Cowser, who declined to speak with the media after Tuesday’s loss, smacked a left-on-left double off Suárez in the second inning for one of his best at-bats in recent weeks. He hasn’t let his struggles at the plate impact his defense, making a leaping grab as he crashed into the wall Wednesday.
The Orioles need Cowser, perhaps their second-best all-around player, to get back on track before the season ends.
What they’re saying
Rogers on why the final two months of the season still matter even though the Orioles are out of playoff contention:
“I know every single guy in there didn’t want this to be the outcome breaking camp. But this is where we’re at, so really gotta just continue to stay together, keep playing hard, because I know if we start heading in the wrong direction, it’s going to be a long two months, and I know no one in that clubhouse wants that. … We’re going to keep competing, keep battling, until that Game 162.”
By the numbers
All four of Mayo’s homers this season have been mammoth blasts of at least 412 feet with exit velocities over 101 mph, according to Statcast tracking data.
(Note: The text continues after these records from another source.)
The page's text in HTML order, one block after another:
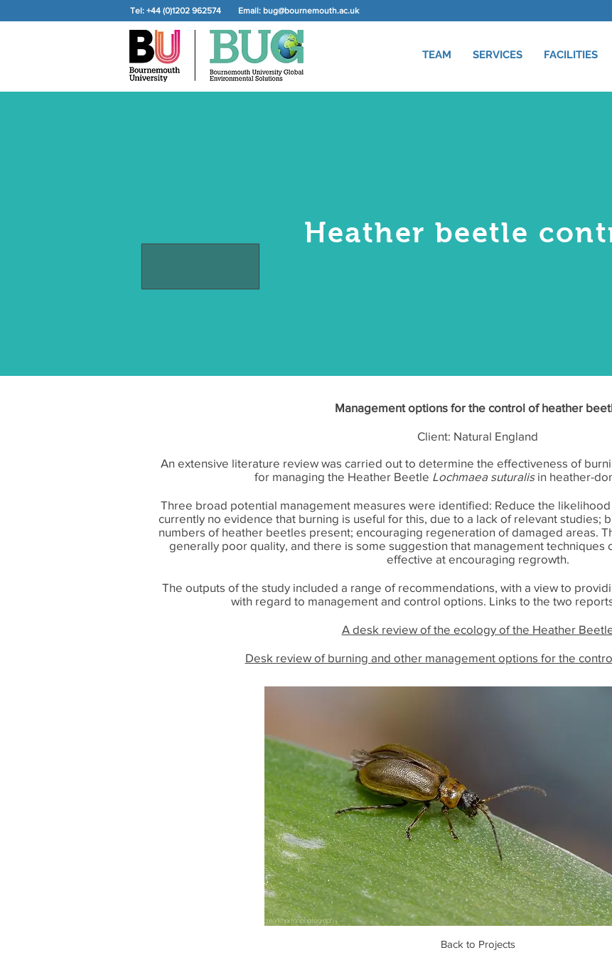
Tel: +44 (0)1202 962574 Email: bug@bournemouth.ac.uk
TEAM SERVICES FACILITIES
Heather beetle
Management options for the control of heather
Client: Natural England
An extensive literature review was carried out to determine the effectiveness of
for managing the Heather Beetle Lochmaea suturalisin heather-
Three broad potential management measures were identified: Reduce the
currently no evidence that burning is useful for this, due to a lack of relevant studies;
numbers of heather beetles present; encouraging regeneration of damaged areas.
generally poor quality, and there is some suggestion that management techniques
effective at encouraging regrowth.
The outputs of the study included a range of recommendations, with a view to
with regard to management and control options. Links to the two
A desk review of the ecology of the Heather
Desk review of burning and other management options for the
Back to Projects
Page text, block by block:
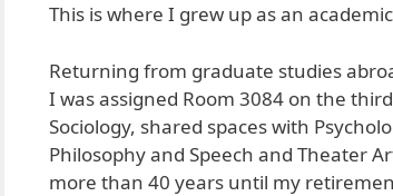
This is where I grew up as an
Returning from graduate studies
I was assigned Room 3084 on the
Sociology, shared spaces with
Philosophy and Speech and Theater
more than 40 years until my
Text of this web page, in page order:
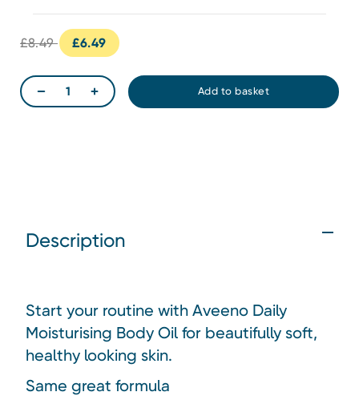
£8.49 £6.49
Description
Start your routine with Aveeno Daily
Moisturising Body Oil for beautifully soft,
healthy looking skin.
Same great formula

His big fly Wednesday was both his farthest and hardest-hit homer at 421 feet and 108.5 mph.
Mayo stumbled during his first few stints in the big leagues, but he said he’s more comfortable now because of his communication with the coaching staff and not having to worry about being in the lineup.
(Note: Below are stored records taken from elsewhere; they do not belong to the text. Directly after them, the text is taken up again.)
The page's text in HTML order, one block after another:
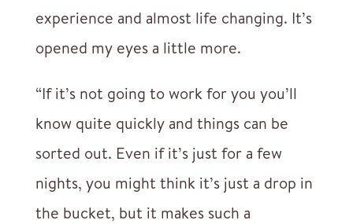
experience and almost life changing. It’s
opened my eyes a little more.
“If it’s not going to work for you you’ll
know quite quickly and things can be
sorted out. Even if it’s just for a few
nights, you might think it’s just a drop in
the bucket, but it makes such a
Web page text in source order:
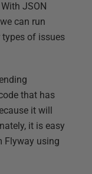
JSON
can run
of issues
that has
it will
it is easy
Flyway using
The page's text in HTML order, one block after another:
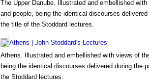
The Upper Danube. Illustrated and embellished
and people, being the identical discourses
the title of the Stoddard lectures.
Athens | John Stoddard's Lectures
Athens. Illustrated and embellished with views of
being the identical discourses delivered during the
the Stoddard lectures.
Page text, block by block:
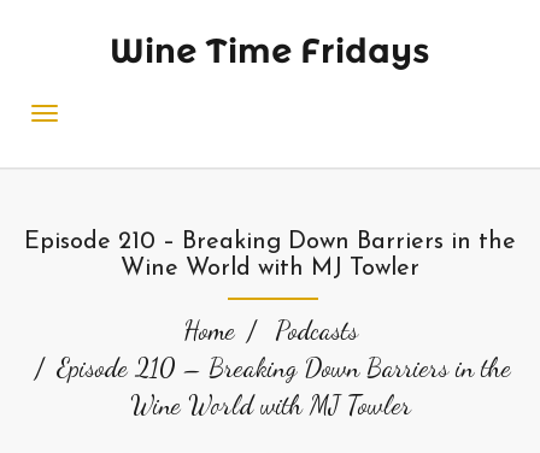
Wine Time Fridays
Episode 210 – Breaking Down Barriers in the
Wine World with MJ Towler
Home
Podcasts
Episode 210 – Breaking Down Barriers in the
Wine World with MJ Towler
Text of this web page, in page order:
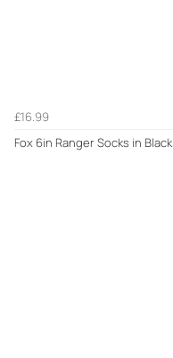
£16.99
Fox 6in Ranger Socks in Black
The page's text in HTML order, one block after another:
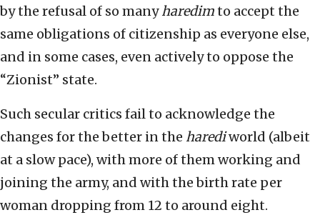
by the refusal of so manyharedimto accept the
same obligations of citizenship as everyone else,
and in some cases, even actively to oppose the
“Zionist” state.
Such secular critics fail to acknowledge the
changes for the better in the harediworld (albeit
at a slow pace), with more of them working and
joining the army, and with the birth rate per
woman dropping from 12 to around eight.
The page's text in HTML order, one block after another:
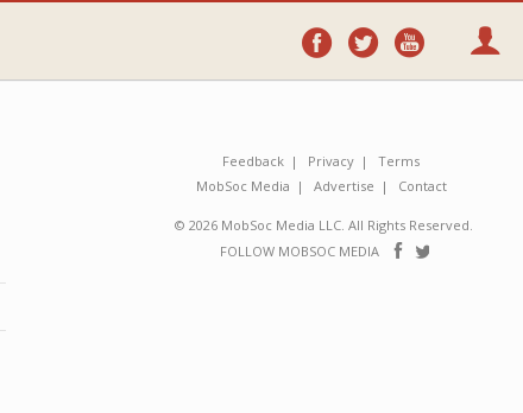
Follow
on
Follow
on on
Feedback Privacy
Terms
MobSoc Media
Advertise Contact
© 2026 MobSoc Media LLC. All Rights Reserved.
FOLLOW MOBSOC MEDIA
Follow
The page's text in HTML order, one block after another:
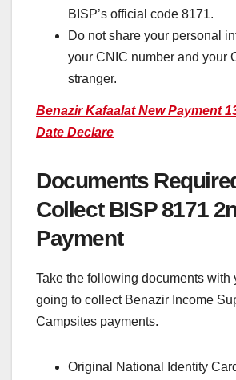
BISP’s official code 8171.
Do not share your personal
your CNIC number and your
stranger.
Benazir Kafaalat New Payment
Date Declare
Documents
Collect BISP 8171
Payment
Take the following documents with
going to collect Benazir Income
Campsites payments.
Original National Identity
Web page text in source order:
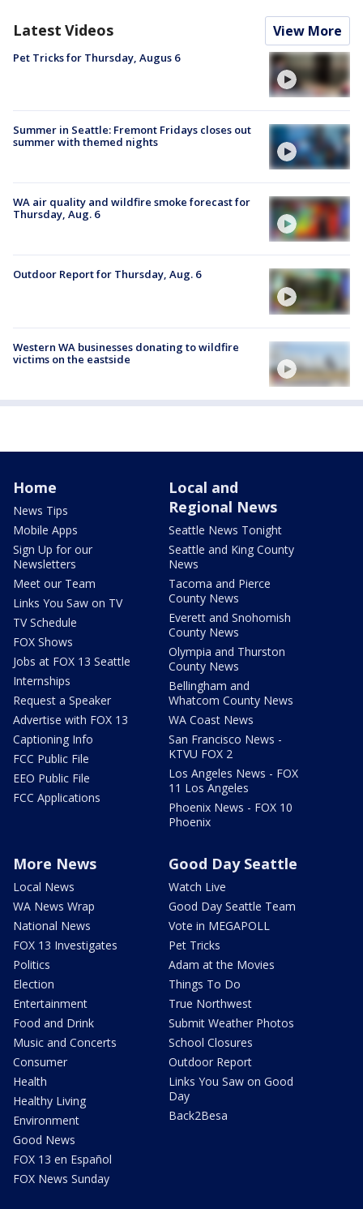
Latest Videos View More
Pet Tricks for Thursday, Augus 6
Summer in Seattle: Fremont Fridays closes out
summer with themed nights
WA air quality and wildfire smoke forecast for
Thursday, Aug. 6
Outdoor Report for Thursday, Aug. 6
Western WA businesses donating to wildfire
victims on the eastside
Home
News Tips
Mobile Apps
Sign Up for our
Newsletters
Meet our Team
Links You Saw on TV
TV Schedule
FOX Shows
Jobs at FOX 13 Seattle
Internships
Request a Speaker
Advertise with FOX 13
Captioning Info
FCC Public File
EEO Public File
FCC Applications
Local and
Regional News
Seattle News Tonight
Seattle and King County
News
Tacoma and Pierce
County News
Everett and Snohomish
County News
Olympia and Thurston
County News
Bellingham and
Whatcom County News
WA Coast News
San Francisco News -
KTVU FOX 2
Los Angeles News - FOX
11 Los Angeles
Phoenix News - FOX 10
Phoenix
More News
Local News
WA News Wrap
National News
FOX 13 Investigates
Politics
Election
Entertainment
Food and Drink
Music and Concerts
Consumer
Health
Healthy Living
Environment
Good News
FOX 13 en Español
FOX News Sunday
Good Day Seattle
Watch Live
Good Day Seattle Team
Vote in MEGAPOLL
Pet Tricks
Adam at the Movies
Things To Do
True Northwest
Submit Weather Photos
School Closures
Outdoor Report
Links You Saw on Good
Day
Back2Besa
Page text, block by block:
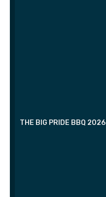
THE BIG PRIDE BBQ 2026
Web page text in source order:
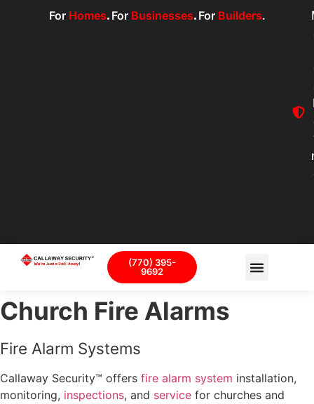
For Homes. For Businesses. For Builders.
(770) 395-
9692
Church Fire Alarms
Fire Alarm Systems
Callaway Security™ offers fire alarm system installation,
monitoring, inspections, and service for churches and
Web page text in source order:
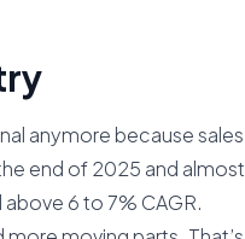
anymore because sales
end of 2025 and almost
6 to 7% CAGR.
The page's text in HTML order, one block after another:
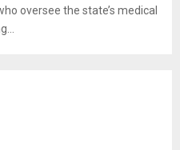
oversee the state’s medical
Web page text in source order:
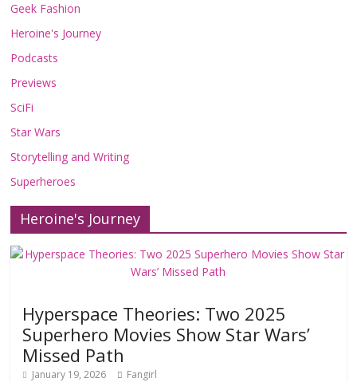
Geek Fashion
Heroine's Journey
Podcasts
Previews
SciFi
Star Wars
Storytelling and Writing
Superheroes
Heroine's Journey
Hyperspace Theories: Two 2025
Superhero Movies Show Star Wars’
Missed Path
January 19, 2026 Fangirl

“They’re constantly telling me, ‘You suck today, you’re gonna be playing tomorrow, you suck that day, you’re gonna play the next day,' ” Mayo said.
“They’re not putting any pressure on me whatsoever,” he added. “And they know what kind of player I am and what kind of player I can be in this league.”
On deck
After a day off Thursday, the Orioles will begin a three-game series Friday against one of the few teams in the AL with a worse record than them. The Athletics come to town to face Baltimore starting pitchers Tomoyuki Sugano, Brandon Young and Cade Povich.
Around the horn
— Tyler O’Neill, who injured his wrist in Tuesday’s loss, will get more imaging Thursday before the team makes a decision whether he needs to be placed on the injured list, Mansolino said. If O’Neill does go on the IL, it would be his third placement this season and 17th in his eight-year MLB career.
— Vimael Machín flew from Norfolk, Va., to Philadelphia on Wednesday morning to join the Orioles’ medical taxi squad as a potential replacement for O’Neill. Machín, a spring training standout, was hitting .294 with an .835 OPS in Triple-A this season. He last appeared in the major leagues with the Phillies in 2023.
— Shortstop Jorge Mateo (hamstring) and Gary Sánchez (knee) could both be back in September. Mateo has been running and is expected to return before Sánchez. Mateo has been out since early June, while Sánchez last played in early July.